Marmorini è soddisfatto di come sono andate le cose sul piano prestazionale: "Sono contento, perché credo che il nostro pacchetto sia veloce, anche se si può sempre andare più forte. Il nostro ritmo di gara è motivo di soddisfazione: possiamo fare di più per avere ancora un po' più di prestazione, pur lavorando nei limiti di quanto consente il regolamento in vigore".

Questo, infatti, prevede un congelamento dello sviluppo in termini di ricerca della prestazione attraverso il divieto di modifiche alla maggior parte dei componenti. Ma il reparto motori non sta con le mani in mano, come spiega lo stesso Marmorini: "Il nostro lavoro è focalizzato ovviamente su affidabilità e consumi, come detto in precedenza, ma lavoriamo anche insieme ai nostri colleghi del telaio per vedere come migliorare l'installazione del motore e dei suoi accessori in modo da permettere sviluppi in altre aree del pacchetto, come l'aerodinamica, che possono dare prestazione durante la stagione".

Il consumo di carburante è stato uno dei temi al centro dell'attenzione durante l'inverno: "Purtroppo -afferma il tecnico- dalle prime gare è impossibile avere un quadro chiaro della situazione su questo fronte, perché ogni gara è stata in qualche modo influenzata dalle condizioni atmosferiche. Sul bagnato, ad esempio, il consumo diventa più difficile da controllare ed è un fattore meno importante. Possiamo dire di aver svolto un buon lavoro finora, basato su quanto era stato fatto durante i mesi precedenti, ma dobbiamo continuare a lavorare per cercare di migliorare ancora. Una volta che potremo fare un weekend completamente sull'asciutto allora avremo un quadro completo di dove siamo".

La quarta gara della stagione si svolge su un tracciato che non è particolarmente severo per i motori. Marmorini, parlando del teatro della prossima sfida, si esprime in questi termini: "Lo descriverei come un circuito medio: è vero che c'è un rettilineo molto lungo, ma non è un problema particolare per il propulsore. Inoltre, la temperatura dell'aria di solito non è molto elevata, il che rende la vita più facile ai motori".

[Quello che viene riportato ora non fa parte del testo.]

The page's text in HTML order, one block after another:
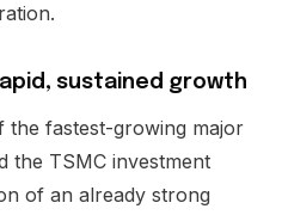
sustained growth
the fastest-growing major
the TSMC investment
of an already strong
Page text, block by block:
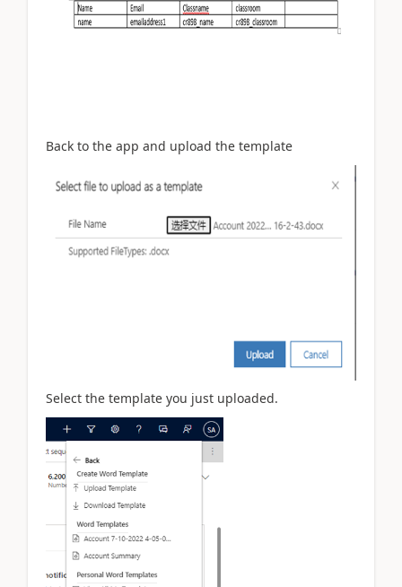
Back to the app and upload the template
Select the template you just uploaded.
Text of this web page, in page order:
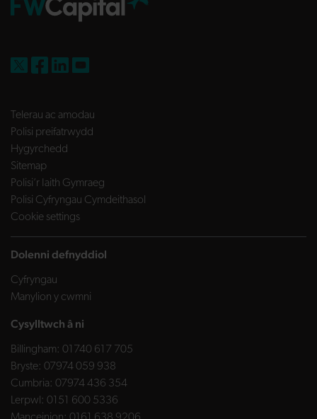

Le condizioni climatiche avranno un effetto sul comportamento delle gomme. A Shanghai la Bridgestone porterà i due tipi utilizzati in Australia e Malesia, ma con condizioni diverse e su un asfalto dalle caratteristiche differenti. La F10 sarà dotata di alcuni aggiornamenti aerodinamici: uno degli obiettivi della squadra è quello di portare nuovi componenti ad ogni corsa, con l'obiettivo di sviluppare costantemente il pacchetto.

Lo Shanghai International Circuit sarà stato oscurato in termini di spettacolarità dai nuovi circuiti di Singapore e Abu Dhabi, ma l'impianto che ospita sin dall'inizio il Gran Premio della Cina resta sicuramente il più grande nel panorama dell'automobilismo sportivo mondiale. La Scuderia vinse grazie a Rubens Barrichello l'edizione inaugurale del 2004 e ha conquistato il successo anche nel 2006 con Michael Schumacher e l'anno successivo con Kimi Raikkonen. Dei piloti attuali, Fernando Alonso ha conquistato la vittoria nel 2005 con la Renault mentre Felipe Massa è stato due volte sul podio: terzo nel 2007, secondo nel 2008.

La Cina resta un mercato molto importante per la Ferrari, tanto è vero che qui, nella settimana successiva al Gran Premio, sarà presentata in occasione del Salone dell'Automobile di Pechino l'ultima nata della Casa di Maranello, la 599 GTO.